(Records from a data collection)
-=-=-

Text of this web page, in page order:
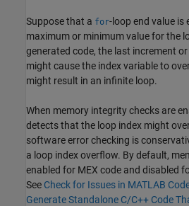
Suppose that a for-loop end value is
maximum or minimum value for the
generated code, the last increment
might cause the index variable to
might result in an infinite loop.
When memory integrity checks are
detects that the loop index might
software error checking is
a loop index overflow. By default,
enabled for MEX code and disabled
See Check for Issues in MATLAB
Generate Standalone C/C++ Code
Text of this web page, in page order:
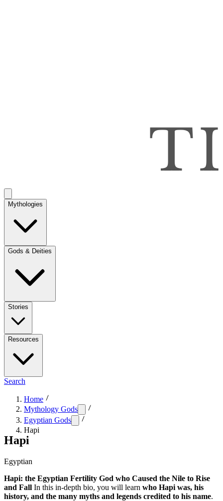
Mythologies
Gods & Deities
Stories
Resources
Search
Home
Mythology Gods
Egyptian Gods
Hapi
Hapi
Egyptian
Hapi: the Egyptian Fertility God who Caused the Nile to Rise
and Fall In this in-depth bio, you will learn who Hapi was, his
history, and the many myths and legends credited to his name.
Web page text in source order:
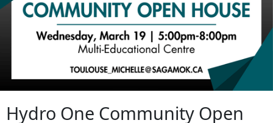
Hydro One Community Open
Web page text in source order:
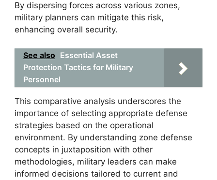
By dispersing forces across various zones,
military planners can mitigate this risk,
enhancing overall security.
See also Essential Asset
Protection Tactics for Military
Personnel
This comparative analysis underscores the
importance of selecting appropriate defense
strategies based on the operational
environment. By understanding zone defense
concepts in juxtaposition with other
methodologies, military leaders can make
informed decisions tailored to current and
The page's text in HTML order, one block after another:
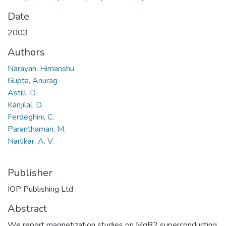
Date
2003
Authors
Narayan, Himanshu
Gupta, Anurag
Astill, D.
Kanjilal, D.
Ferdeghini, C.
Paranthaman, M.
Narlikar, A. V.
Publisher
IOP Publishing Ltd
Abstract
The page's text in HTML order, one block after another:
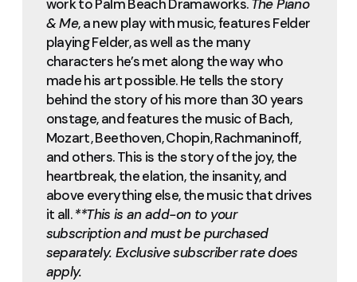
work to Palm Beach Dramaworks.The Piano
& Me, a new play with music, features Felder
playing Felder, as well as the many
characters he’s met along the way who
made his art possible. He tells the story
behind the story of his more than 30 years
onstage, and features the music of Bach,
Mozart, Beethoven, Chopin, Rachmaninoff,
and others. This is the story of the joy, the
heartbreak, the elation, the insanity, and
above everything else, the music that drives
it all.**This is an add-on to your
subscription and must be purchased
separately. Exclusive subscriber rate does
apply.
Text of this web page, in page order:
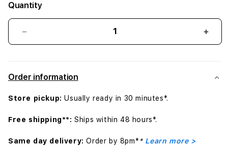
Quantity
Decrease
quantity
Natural
Bracelet
Order information
Store pickup:Usually ready in 30 minutes*.
Free shipping**:Ships within 48 hours*.
Same day delivery:Order by 8pm** Learn more >
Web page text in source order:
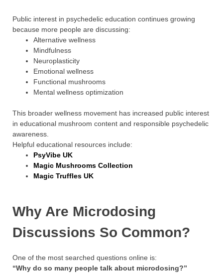
Public interest in psychedelic education continues growing
because more people are discussing:
Alternative wellness
Mindfulness
Neuroplasticity
Emotional wellness
Functional mushrooms
Mental wellness optimization
This broader wellness movement has increased public interest
in educational mushroom content and responsible psychedelic
awareness.
Helpful educational resources include:
PsyVibe UK
Magic Mushrooms Collection
Magic Truffles UK
Why Are Microdosing
Discussions So Common?
One of the most searched questions online is:
“Why do so many people talk about microdosing?”
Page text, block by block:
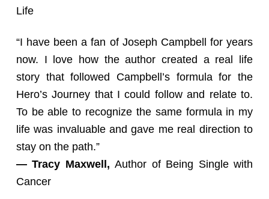
Life
“I have been a fan of Joseph Campbell for years
now. I love how the author created a real life
story that followed Campbell’s formula for the
Hero’s Journey that I could follow and relate to.
To be able to recognize the same formula in my
life was invaluable and gave me real direction to
stay on the path.”
— Tracy Maxwell, Author of Being Single with
Cancer
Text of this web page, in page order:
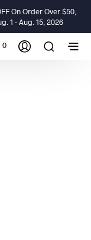
On Order Over $50,
1 - Aug. 15, 2026
0
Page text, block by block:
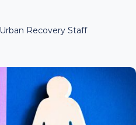
Urban Recovery Staff
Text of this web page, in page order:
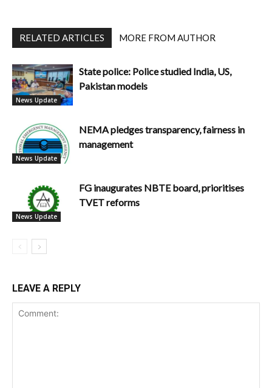
RELATED ARTICLES MORE FROM AUTHOR
News Update
State police: Police studied India, US,
Pakistan models
News Update
NEMA pledges transparency, fairness in
management
News Update
FG inaugurates NBTE board, prioritises
TVET reforms
LEAVE A REPLY
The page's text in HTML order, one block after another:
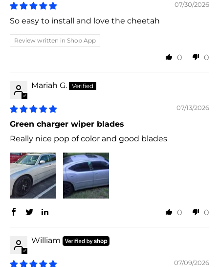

-=-=-

The reply is to be all the records above, transcribed exactly, with no pictures.

Text of this web page, in page order:
Suppose that a for-loop end value is
maximum or minimum value for the
generated code, the last increment
might cause the index variable to
might result in an infinite loop.
When memory integrity checks are
detects that the loop index might
software error checking is
a loop index overflow. By default,
enabled for MEX code and disabled
See Check for Issues in MATLAB
Generate Standalone C/C++ Code
Text of this web page, in page order:
Mythologies
Gods & Deities
Stories
Resources
Search
Home
Mythology Gods
Egyptian Gods
Hapi
Hapi
Egyptian
Hapi: the Egyptian Fertility God who Caused the Nile to Rise
and Fall In this in-depth bio, you will learn who Hapi was, his
history, and the many myths and legends credited to his name.
Web page text in source order:
Hydro One Community Open
Web page text in source order:
By dispersing forces across various zones,
military planners can mitigate this risk,
enhancing overall security.
See also Essential Asset
Protection Tactics for Military
Personnel
This comparative analysis underscores the
importance of selecting appropriate defense
strategies based on the operational
environment. By understanding zone defense
concepts in juxtaposition with other
methodologies, military leaders can make
informed decisions tailored to current and
The page's text in HTML order, one block after another:
Date
2003
Authors
Narayan, Himanshu
Gupta, Anurag
Astill, D.
Kanjilal, D.
Ferdeghini, C.
Paranthaman, M.
Narlikar, A. V.
Publisher
IOP Publishing Ltd
Abstract
The page's text in HTML order, one block after another:
work to Palm Beach Dramaworks.The Piano
& Me, a new play with music, features Felder
playing Felder, as well as the many
characters he’s met along the way who
made his art possible. He tells the story
behind the story of his more than 30 years
onstage, and features the music of Bach,
Mozart, Beethoven, Chopin, Rachmaninoff,
and others. This is the story of the joy, the
heartbreak, the elation, the insanity, and
above everything else, the music that drives
it all.**This is an add-on to your
subscription and must be purchased
separately. Exclusive subscriber rate does
apply.
Text of this web page, in page order:
Quantity
Decrease
quantity
Natural
Bracelet
Order information
Store pickup:Usually ready in 30 minutes*.
Free shipping**:Ships within 48 hours*.
Same day delivery:Order by 8pm** Learn more >
Web page text in source order:
Public interest in psychedelic education continues growing
because more people are discussing:
Alternative wellness
Mindfulness
Neuroplasticity
Emotional wellness
Functional mushrooms
Mental wellness optimization
This broader wellness movement has increased public interest
in educational mushroom content and responsible psychedelic
awareness.
Helpful educational resources include:
PsyVibe UK
Magic Mushrooms Collection
Magic Truffles UK
Why Are Microdosing
Discussions So Common?
One of the most searched questions online is:
“Why do so many people talk about microdosing?”
Page text, block by block:
Life
“I have been a fan of Joseph Campbell for years
now. I love how the author created a real life
story that followed Campbell’s formula for the
Hero’s Journey that I could follow and relate to.
To be able to recognize the same formula in my
life was invaluable and gave me real direction to
stay on the path.”
— Tracy Maxwell, Author of Being Single with
Cancer
Text of this web page, in page order:
On Order Over $50,
1 - Aug. 15, 2026
0
Page text, block by block:
Urban Recovery Staff
Text of this web page, in page order:
RELATED ARTICLES MORE FROM AUTHOR
News Update
State police: Police studied India, US,
Pakistan models
News Update
NEMA pledges transparency, fairness in
management
News Update
FG inaugurates NBTE board, prioritises
TVET reforms
LEAVE A REPLY
The page's text in HTML order, one block after another:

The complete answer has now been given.